2006-08-01 15:28:58 · 4 answers · asked by Anonymous in Environment

4 answers

There is the steam treatment. There is the evaporation treatment. There is, most interestingly, the treatment that eats the stuff--see the alabaster website. Bioremediation employs bacteria to digest the oil. With steam it softens and separates (proverbial oil and water separation mechanism). With the evaporation, the light compounds evaporate into the air, the heavier liquids run off into a pit where they are collected.

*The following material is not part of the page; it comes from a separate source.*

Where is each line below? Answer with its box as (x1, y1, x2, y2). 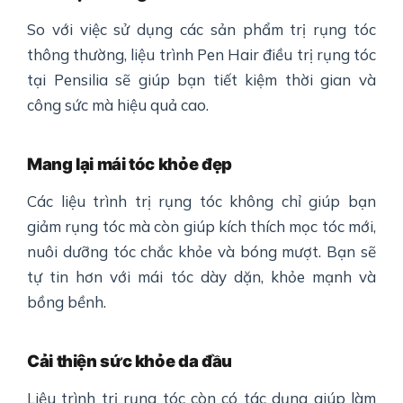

2006-08-01 15:44:30 · answer #1 · answered by Rabbit 7 · 1 0

I don't know but I do think this is a potential ecological disaster - all these abandoned gasoline stations with tanks that rust and leak. This is causing trouble right now in Richmond, VA, where construction on new science and engineering buildings at Virginia Commonwealth University is being significantly delayed by the finding on construction sites of abandoned gasoline station pollution.

2006-08-01 15:44:34 · answer #2 · answered by alnitaka 4 · 0 0

The oil/mud can be burnt producing useful heat.

Don't get too hung up on these issues. There are millions of tons of shipping at the bottom of the sea leaking oil. The environment takes care of it as long as we don't interfer too much.

2006-08-01 20:13:22 · answer #3 · answered by andyoptic 4 · 0 0

There are companies that treat the material with bacteria. It can also be incinerated.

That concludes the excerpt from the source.